その後トモミ様はベランダに出られ、集まった各国の信徒達に手を振って挨拶をされた。皆一応にトモミ様に向かって跪き祈りをささげている。遠くからでもトモミ様の偉大なお力を感じることが出来る様だ。私はトモミ様と初めてお会いした時に「貧相で小太りな女の子」と考えたことを思い出し赤面した。何と不敬なことを考えたのだろう。あの時の自分を蹴飛ばしてやりたい。

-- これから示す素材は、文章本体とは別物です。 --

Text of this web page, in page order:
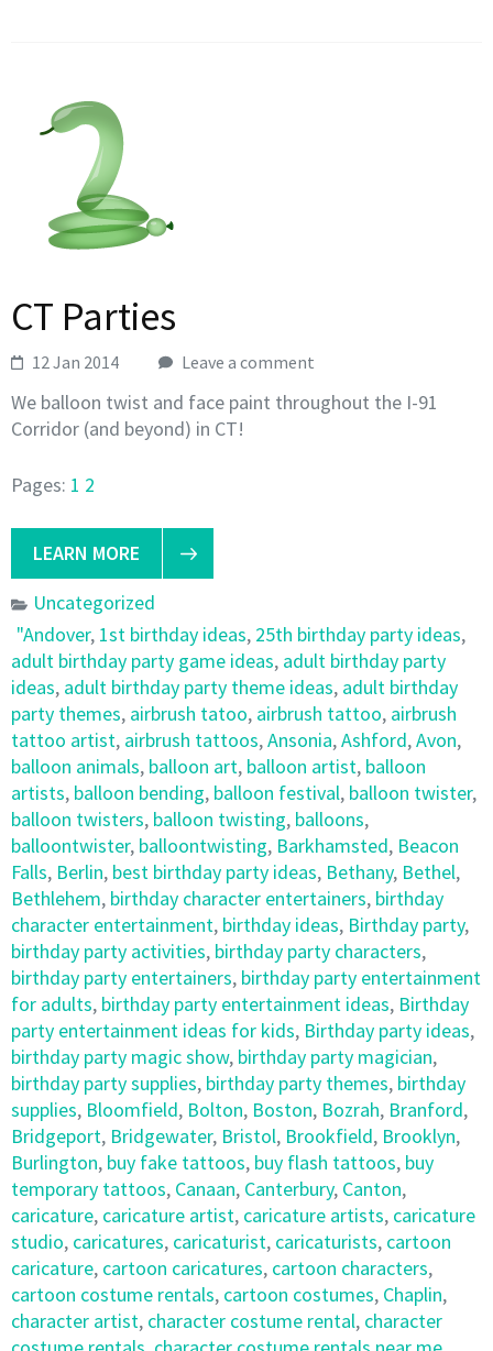
CT Parties
12 Jan 2014 Leave a comment
We balloon twist and face paint throughout the I-91
Corridor (and beyond) in CT!
Pages: 1 2
LEARN MORE
Uncategorized
"Andover, 1st birthday ideas, 25th birthday party ideas,
adult birthday party game ideas, adult birthday party
ideas, adult birthday party theme ideas, adult birthday
party themes, airbrush tatoo, airbrush tattoo, airbrush
tattoo artist, airbrush tattoos,Ansonia,Ashford,Avon,
balloon animals, balloon art, balloon artist, balloon
artists, balloon bending, balloon festival, balloon twister,
balloon twisters, balloon twisting, balloons,
balloontwister, balloontwisting, Barkhamsted, Beacon
Falls, Berlin, best birthday party ideas, Bethany, Bethel,
Bethlehem, birthday character entertainers, birthday
character entertainment, birthday ideas, Birthday party,
birthday party activities, birthday party characters,
birthday party entertainers, birthday party entertainment
for adults, birthday party entertainment ideas, Birthday
party entertainment ideas for kids, Birthday party ideas,
birthday party magic show, birthday party magician,
birthday party supplies, birthday party themes, birthday
supplies, Bloomfield, Bolton, Boston, Bozrah, Branford,
Bridgeport, Bridgewater, Bristol, Brookfield, Brooklyn,
Burlington, buy fake tattoos, buy flash tattoos, buy
temporary tattoos, Canaan, Canterbury, Canton,
caricature, caricature artist, caricature artists, caricature
studio, caricatures, caricaturist, caricaturists, cartoon
caricature, cartoon caricatures, cartoon characters,
cartoon costume rentals, cartoon costumes, Chaplin,
character artist, character costume rental, character
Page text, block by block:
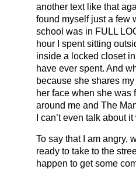
another text like that
found myself just a few
school was in FULL
hour I spent sitting
inside a locked closet
have ever spent. And
because she shares
her face when she was
around me and The
I can’t even talk about
To say that I am angry,
ready to take to the
happen to get some
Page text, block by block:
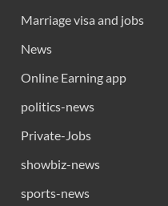
Marriage visa and jobs
News
Online Earning app
politics-news
Private-Jobs
showbiz-news
sports-news
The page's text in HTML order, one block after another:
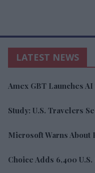
LATEST NEWS
Amex GBT Launches
Study: U.S. Travelers
Microsoft Warns About
Choice Adds 6,400 U.S.
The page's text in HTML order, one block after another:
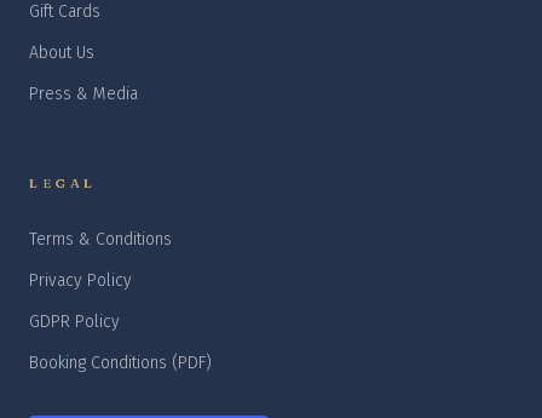
Gift Cards
About Us
Press & Media
LEGAL
Terms & Conditions
Privacy Policy
GDPR Policy
Booking Conditions (PDF)
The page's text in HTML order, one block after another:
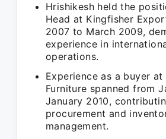
Hrishikesh held the
Head at Kingfisher
2007 to March 2009,
experience in
operations.
Experience as a buyer at
Furniture spanned from
January 2010,
procurement and
management.
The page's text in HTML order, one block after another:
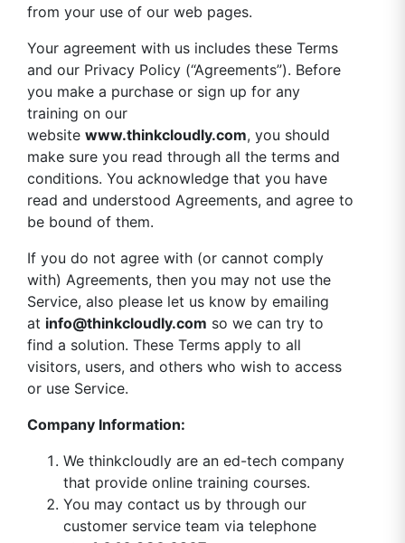
from your use of our web pages.
Your agreement with us includes these Terms
and our Privacy Policy (“Agreements”). Before
you make a purchase or sign up for any
training on our
website www.thinkcloudly.com, you should
make sure you read through all the terms and
conditions. You acknowledge that you have
read and understood Agreements, and agree to
be bound of them.
If you do not agree with (or cannot comply
with) Agreements, then you may not use the
Service, also please let us know by emailing
at info@thinkcloudly.com so we can try to
find a solution. These Terms apply to all
visitors, users, and others who wish to access
or use Service.
Company Information:
We thinkcloudly are an ed-tech company
that provide online training courses.
You may contact us by through our
customer service team via telephone
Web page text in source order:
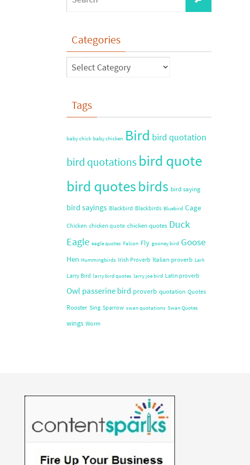
Categories
Tags
baby chick baby chicken Bird bird quotation
bird quotations bird quote
bird quotesbirds bird saying
bird sayings Blackbird Blackbirds Bluebird Cage
Chicken chicken quote chicken quotes Duck
Eagle eagle quotes Falcon Fly gooney bird Goose
Hen Hummingbirds Irish Proverb Italian proverb Lark
Larry Bird larry bird quotes larry joe bird Latin proverb
Owl passerine bird proverb quotation Quotes
Rooster Sing Sparrow swan quotations Swan Quotes
wings Worm
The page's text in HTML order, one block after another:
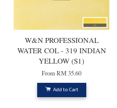
W&N PROFESSIONAL
WATER COL - 319 INDIAN
YELLOW (S1)
FromRM 35.60
Add to Cart
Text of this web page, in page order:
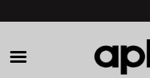
Home
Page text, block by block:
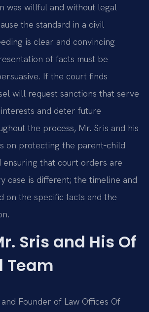
was willful and without legal
the standard in a civil
is clear and convincing
of facts must be
If the court finds
will request sanctions that serve
and deter future
the process, Mr. Sris and his
on protecting the parent‑child
ensuring that court orders are
case is different; the timeline and
on the specific facts and the
Sris and His Of
Team
Founder of Law Offices Of
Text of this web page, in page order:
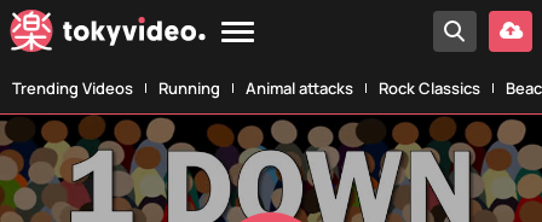
Trending Videos Running Animal attacks Rock Classics
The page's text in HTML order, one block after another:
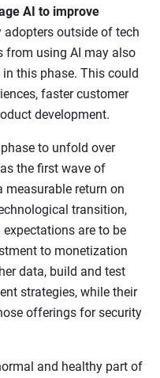
AI to improve
adopters outside of tech
from using AI may also
this phase. This could
faster customer
development.
to unfold over
the first wave of
measurable return on
transition,
are to be
to monetization
data, build and test
strategies, while their
offerings for security
and healthy part of
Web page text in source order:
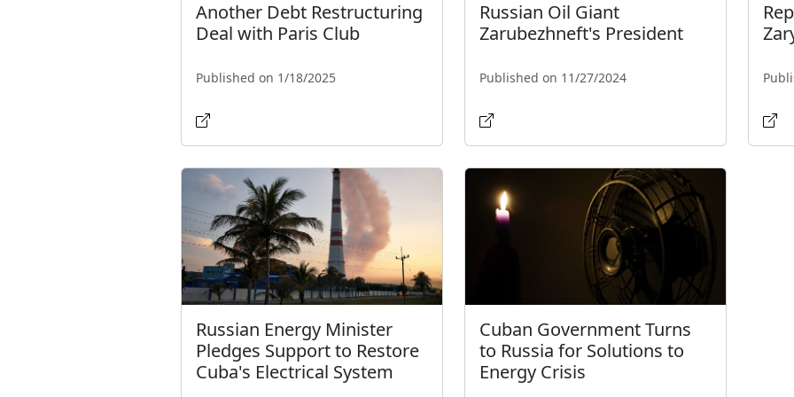
Another Debt Restructuring
Deal with Paris Club
Published on 1/18/2025
Russian Oil Giant
Zarubezhneft's President
Published on 11/27/2024
Russian Energy Minister
Pledges Support to Restore
Cuba's Electrical System
Cuban Government Turns
to Russia for Solutions to
Energy Crisis
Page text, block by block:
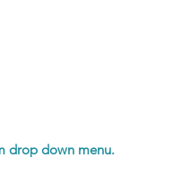
drop down menu.
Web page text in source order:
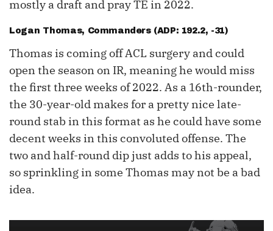
mostly a draft and pray TE in 2022.
Logan Thomas, Commanders (ADP: 192.2, -31)
Thomas is coming off ACL surgery and could
open the season on IR, meaning he would miss
the first three weeks of 2022. As a 16th-rounder,
the 30-year-old makes for a pretty nice late-
round stab in this format as he could have some
decent weeks in this convoluted offense. The
two and half-round dip just adds to his appeal,
so sprinkling in some Thomas may not be a bad
idea.
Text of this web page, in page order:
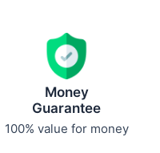
Money
Guarantee
100% value for money
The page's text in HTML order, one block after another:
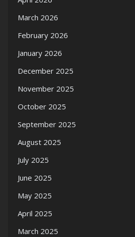
March 2026
February 2026
January 2026
December 2025
November 2025
October 2025
September 2025
August 2025
July 2025
June 2025
May 2025
April 2025
March 2025
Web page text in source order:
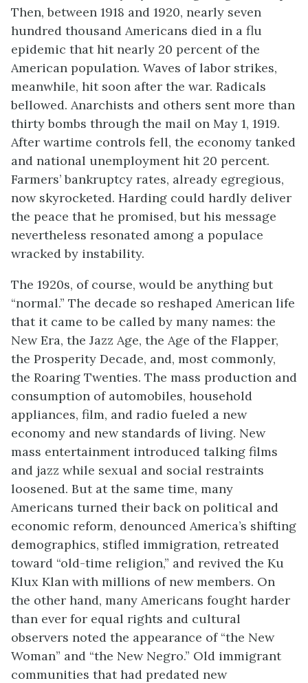
Then, between 1918 and 1920, nearly seven
hundred thousand Americans died in a flu
epidemic that hit nearly 20 percent of the
American population. Waves of labor strikes,
meanwhile, hit soon after the war. Radicals
bellowed. Anarchists and others sent more than
thirty bombs through the mail on May 1, 1919.
After wartime controls fell, the economy tanked
and national unemployment hit 20 percent.
Farmers’ bankruptcy rates, already egregious,
now skyrocketed. Harding could hardly deliver
the peace that he promised, but his message
nevertheless resonated among a populace
wracked by instability.
The 1920s, of course, would be anything but
“normal.” The decade so reshaped American life
that it came to be called by many names: the
New Era, the Jazz Age, the Age of the Flapper,
the Prosperity Decade, and, most commonly,
the Roaring Twenties. The mass production and
consumption of automobiles, household
appliances, film, and radio fueled a new
economy and new standards of living. New
mass entertainment introduced talking films
and jazz while sexual and social restraints
loosened. But at the same time, many
Americans turned their back on political and
economic reform, denounced America’s shifting
demographics, stifled immigration, retreated
toward “old-time religion,” and revived the Ku
Klux Klan with millions of new members. On
the other hand, many Americans fought harder
than ever for equal rights and cultural
observers noted the appearance of “the New
Woman” and “the New Negro.” Old immigrant
communities that had predated new
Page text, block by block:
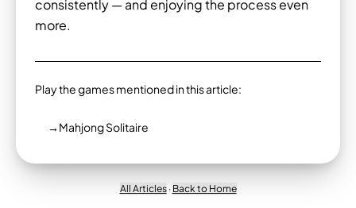
consistently — and enjoying the process even
more.
Play the games mentioned in this article:
→ Mahjong Solitaire
All Articles· Back to Home
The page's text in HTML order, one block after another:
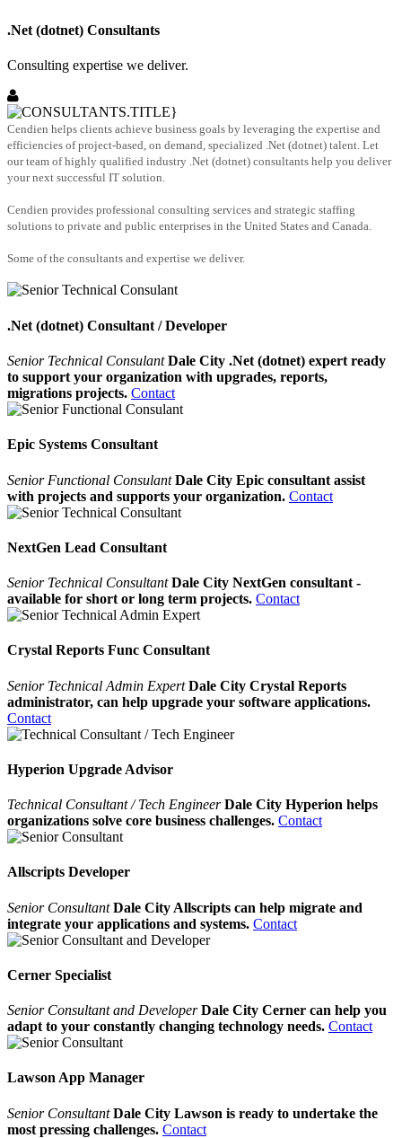
.Net (dotnet) Consultants
Consulting expertise we deliver.
Cendien helps clients achieve business goals by leveraging the expertise and
efficiencies of project-based, on demand, specialized .Net (dotnet) talent. Let
our team of highly qualified industry .Net (dotnet) consultants help you deliver
your next successful IT solution.
Cendien provides professional consulting services and strategic staffing
solutions to private and public enterprises in the United States and Canada.
Some of the consultants and expertise we deliver.
.Net (dotnet) Consultant / Developer
Senior Technical Consulant Dale City .Net (dotnet) expert ready
to support your organization with upgrades, reports,
migrations projects. Contact
Epic Systems Consultant
Senior Functional Consulant Dale City Epic consultant assist
with projects and supports your organization. Contact
NextGen Lead Consultant
Senior Technical Consultant Dale City NextGen consultant -
available for short or long term projects. Contact
Crystal Reports Func Consultant
Senior Technical Admin Expert Dale City Crystal Reports
administrator, can help upgrade your software applications.
Contact
Hyperion Upgrade Advisor
Technical Consultant / Tech Engineer Dale City Hyperion helps
organizations solve core business challenges. Contact
Allscripts Developer
Senior ConsultantDale City Allscripts can help migrate and
integrate your applications and systems. Contact
Cerner Specialist
Senior Consultant and DeveloperDale City Cerner can help you
adapt to your constantly changing technology needs. Contact
Lawson App Manager
Senior ConsultantDale City Lawson is ready to undertake the
most pressing challenges. Contact
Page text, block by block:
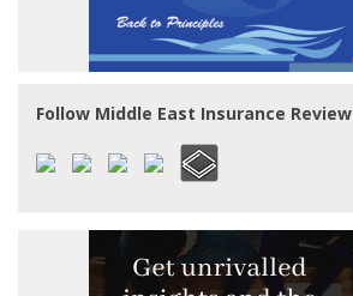
Follow Middle East Insurance Review

それからは世界が一変したと言っても良い。噂は噂を呼び、トモミ様は今一番ホットな話題である。世界中でトモミ様の話がされない場所は無いだろう。女神の信者数も一気に増えた。それに伴い、女神代行官はどの国にとっても神に次ぐ最高職として認識を改められた。私の言葉に皆が注目している。なにせ私だけが女神様とお会いすることが出来るのだ。獣人族の国とエルフ族の国の諍いもいつの間にか消えてしまった。これから惑星ルーテシアの新たな1万年がスタートするのだ。女神代行官の名を汚さぬためにも頑張らねば。